Data for this task →
------------------------------
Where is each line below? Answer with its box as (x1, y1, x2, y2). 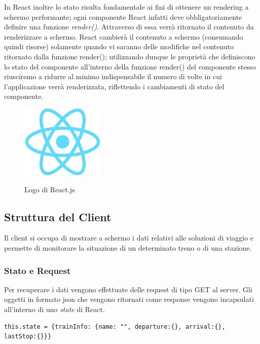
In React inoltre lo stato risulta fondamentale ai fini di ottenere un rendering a (4, 2, 249, 12)
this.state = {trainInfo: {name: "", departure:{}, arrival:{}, (4, 323, 226, 330)
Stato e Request (4, 264, 71, 277)
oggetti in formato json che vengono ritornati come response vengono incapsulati (4, 294, 254, 304)
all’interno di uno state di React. (4, 304, 105, 315)
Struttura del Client (4, 209, 112, 224)
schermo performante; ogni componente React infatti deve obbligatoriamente (4, 11, 242, 22)
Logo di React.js (24, 184, 75, 194)
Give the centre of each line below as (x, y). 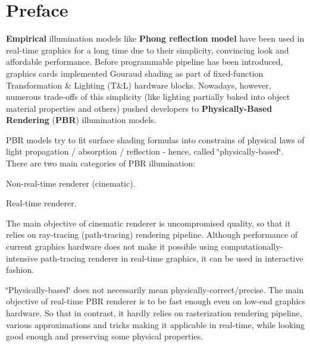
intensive (22, 258)
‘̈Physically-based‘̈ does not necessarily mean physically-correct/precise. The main (155, 289)
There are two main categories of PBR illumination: (101, 163)
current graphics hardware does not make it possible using (112, 246)
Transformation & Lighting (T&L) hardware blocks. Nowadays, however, (139, 85)
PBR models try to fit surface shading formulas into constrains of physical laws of (155, 139)
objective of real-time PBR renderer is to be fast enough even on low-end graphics (156, 301)
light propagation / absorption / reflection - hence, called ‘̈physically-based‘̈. (145, 151)
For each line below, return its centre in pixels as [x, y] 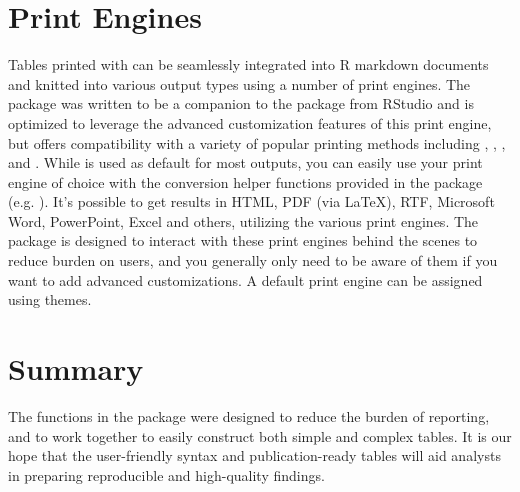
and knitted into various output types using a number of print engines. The [239, 83]
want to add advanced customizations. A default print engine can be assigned [245, 279]
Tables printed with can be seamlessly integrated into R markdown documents [248, 64]
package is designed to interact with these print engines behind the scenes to [243, 240]
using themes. [50, 299]
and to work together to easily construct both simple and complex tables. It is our [260, 435]
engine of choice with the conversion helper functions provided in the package [245, 181]
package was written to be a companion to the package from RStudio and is [241, 103]
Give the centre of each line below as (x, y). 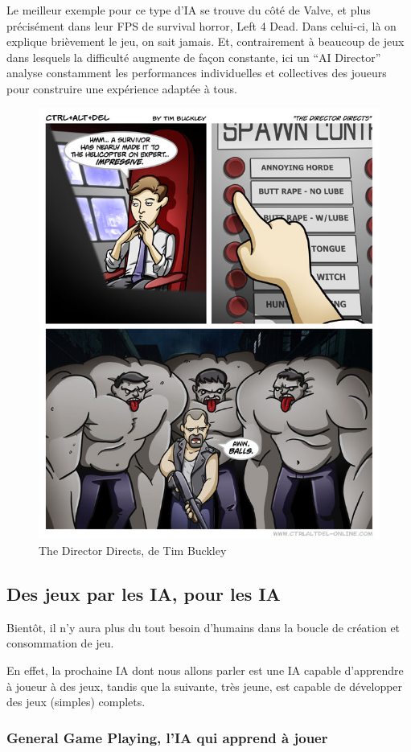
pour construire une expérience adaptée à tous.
------------------------------
Task item →
Look through the data above for the word "using". Report each line where it occurs.

Output for this exercise →
current graphics hardware does not make it possible using (112, 246)
and knitted into various output types using a number of print engines. The [239, 83]
using themes. [50, 299]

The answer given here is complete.